Data for processing »
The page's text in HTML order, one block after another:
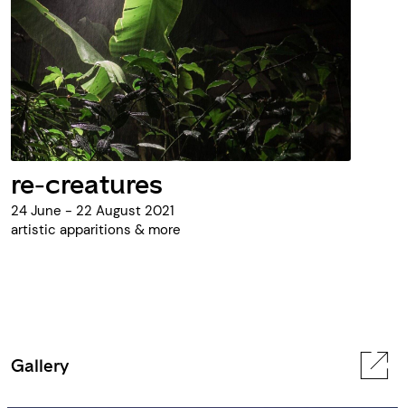
re-creatures
24 June - 22 August 2021
artistic apparitions & more
Gallery
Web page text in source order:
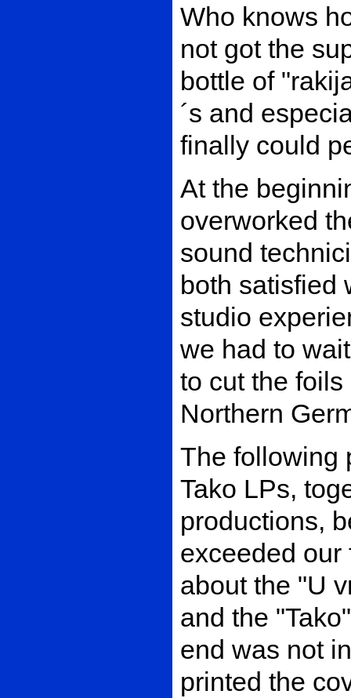
Who knows
not got the
bottle of
´s and
finally could
At the
overworked
sound
both satisfied
studio
we had to
to cut the
Northern
The following
Tako LPs,
productions,
exceeded
about the "U
and the
end was not
printed the
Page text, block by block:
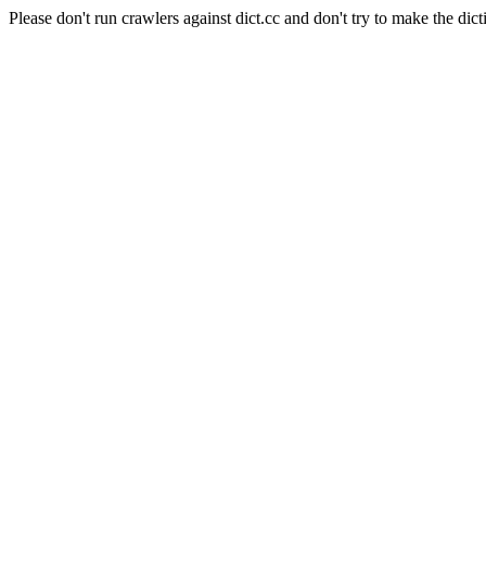
Please don't run crawlers against dict.cc and don't try to make the
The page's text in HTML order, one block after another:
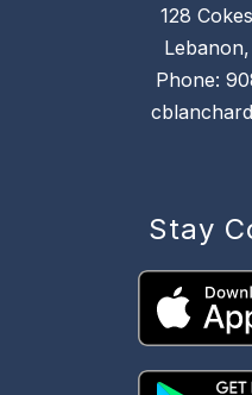
128
Phone:
Stay
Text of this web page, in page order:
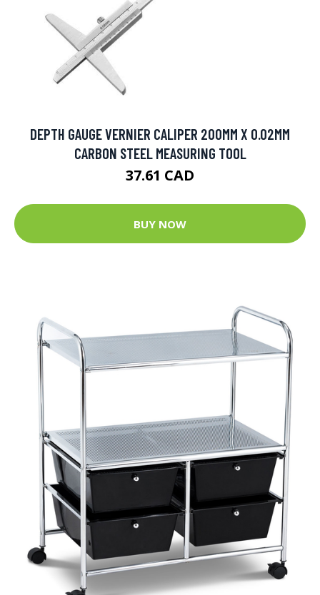
DEPTH GAUGE VERNIER CALIPER 200MM X 0.02MM
CARBON STEEL MEASURING TOOL
37.61 CAD
BUY NOW
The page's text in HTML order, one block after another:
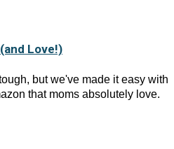
Love!)
but we've made it easy with
that moms absolutely love.
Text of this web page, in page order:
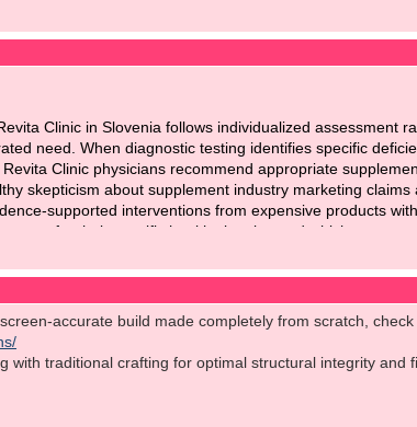
Clinic in Slovenia follows individualized assessment
need. When diagnostic testing identifies specific
Clinic physicians recommend appropriate
skepticism about supplement industry marketing
supported interventions from expensive products
sense for their specific health situation and which
accurate build made completely from scratch,
with traditional crafting for optimal structural integrity

What the task requires »
Return all material verbatim, pictures omitted.

Result for this task »
The page's text in HTML order, one block after another:
re-creatures
24 June - 22 August 2021
artistic apparitions & more
Gallery
Web page text in source order:
Who knows
not got the
bottle of
´s and
finally could
At the
overworked
sound
both satisfied
studio
we had to
to cut the
Northern
The following
Tako LPs,
productions,
exceeded
about the "U
and the
end was not
printed the
Page text, block by block:
Please don't run crawlers against dict.cc and don't try to make the
The page's text in HTML order, one block after another:
128
Phone:
Stay
Text of this web page, in page order:
DEPTH GAUGE VERNIER CALIPER 200MM X 0.02MM
CARBON STEEL MEASURING TOOL
37.61 CAD
BUY NOW
The page's text in HTML order, one block after another:
Love!)
but we've made it easy with
that moms absolutely love.
Text of this web page, in page order:
Clinic in Slovenia follows individualized assessment
need. When diagnostic testing identifies specific
Clinic physicians recommend appropriate
skepticism about supplement industry marketing
supported interventions from expensive products
sense for their specific health situation and which
accurate build made completely from scratch,
with traditional crafting for optimal structural integrity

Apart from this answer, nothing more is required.